Current reality (2026-04-21)
SELECT stream, COUNT(*) FROM records WHERE connector_id LIKE '%amazon' AND deleted=0 GROUP BY stream;
-- (empty — 0 records)
Amazon has never successfully landed records. The connector code exists and syntax-checks; ensureAmazonSession handles login + OTP via INTERACTION; the orders list page parser exists.
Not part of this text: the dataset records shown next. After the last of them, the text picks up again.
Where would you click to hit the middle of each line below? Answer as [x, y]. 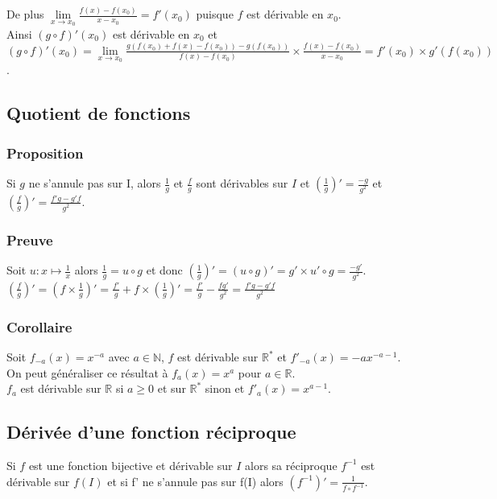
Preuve [30, 239]
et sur [172, 388]
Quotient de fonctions [99, 113]
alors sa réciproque [291, 465]
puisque [215, 14]
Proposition [45, 153]
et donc [164, 270]
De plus [25, 14]
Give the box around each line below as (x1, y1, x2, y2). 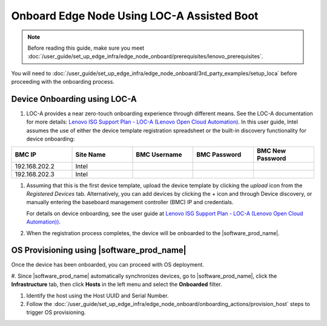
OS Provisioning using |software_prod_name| (11, 245, 187, 256)
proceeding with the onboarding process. (11, 78, 115, 85)
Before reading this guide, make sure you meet (27, 44, 145, 52)
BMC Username (136, 150, 182, 159)
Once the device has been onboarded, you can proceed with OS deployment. (11, 261, 204, 268)
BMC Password (196, 150, 242, 159)
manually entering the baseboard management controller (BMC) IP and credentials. (26, 199, 234, 206)
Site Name (75, 150, 106, 159)
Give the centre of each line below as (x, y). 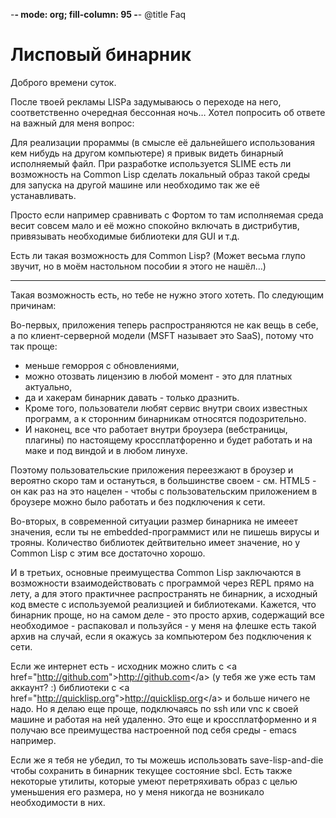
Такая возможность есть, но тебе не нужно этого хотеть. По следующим (167, 295)
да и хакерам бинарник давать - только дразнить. (132, 397)
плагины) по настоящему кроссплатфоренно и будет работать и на (168, 440)
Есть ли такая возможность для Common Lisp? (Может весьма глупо (158, 255)
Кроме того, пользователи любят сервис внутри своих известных (166, 408)
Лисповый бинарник (101, 55)
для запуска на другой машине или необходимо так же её (135, 185)
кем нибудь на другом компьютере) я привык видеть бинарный (147, 153)
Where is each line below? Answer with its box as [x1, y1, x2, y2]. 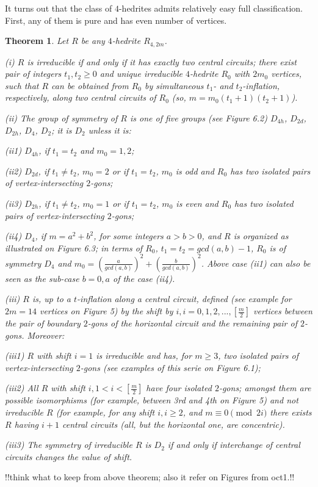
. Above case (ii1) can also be [201, 256, 311, 269]
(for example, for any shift [56, 406, 155, 419]
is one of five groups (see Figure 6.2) [129, 112, 267, 124]
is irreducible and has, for [96, 349, 192, 362]
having [14, 417, 39, 430]
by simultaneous [144, 79, 204, 92]
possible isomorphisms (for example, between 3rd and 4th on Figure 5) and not [5, 394, 298, 406]
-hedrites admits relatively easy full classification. [118, 2, 303, 14]
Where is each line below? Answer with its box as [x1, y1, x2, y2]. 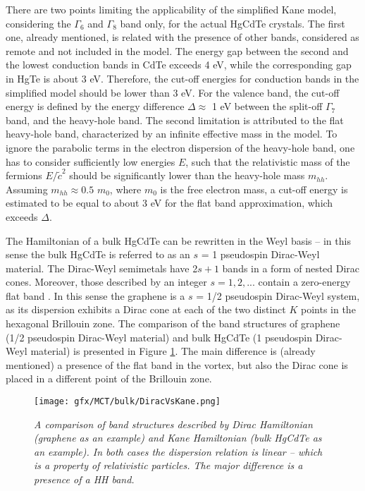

What's missing is a successful end-to-end run.
The account-identity blocker from the original scope note ("2FA on wife's phone") was resolved 2026-04-21: Tim switched to his wife's primary Amazon account. The login path is now unblocked in principle; awaits the first live run.
Why I didn't run Amazon tonight
- Amazon's persistent-device fingerprint: earlier tonight's wipe-then-retry probe showed Amazon silently re-authenticated without 2FA because the daemon profile's Chrome fingerprint is trusted. Running a fresh probe on the current profile would just confirm it still works — it wouldn't exercise the 2FA flow that Tim wants tested.
- Tim's explicit wait-for-me instruction: "I will do it again with my wife's account tomorrow which will 2fa. just keep going". The "keep going" that followed was to push Chase forward first. Chase is done to the extent I can do autonomously (v0.1 base streams + statements code + isolated-profile infra — see
chase-anti-bot.md). - The remaining Amazon valuable streams require live DOM probes I can't do without the session being in the 2FA-verified state Tim wants to test.
Streams we should target for Amazon "pristine"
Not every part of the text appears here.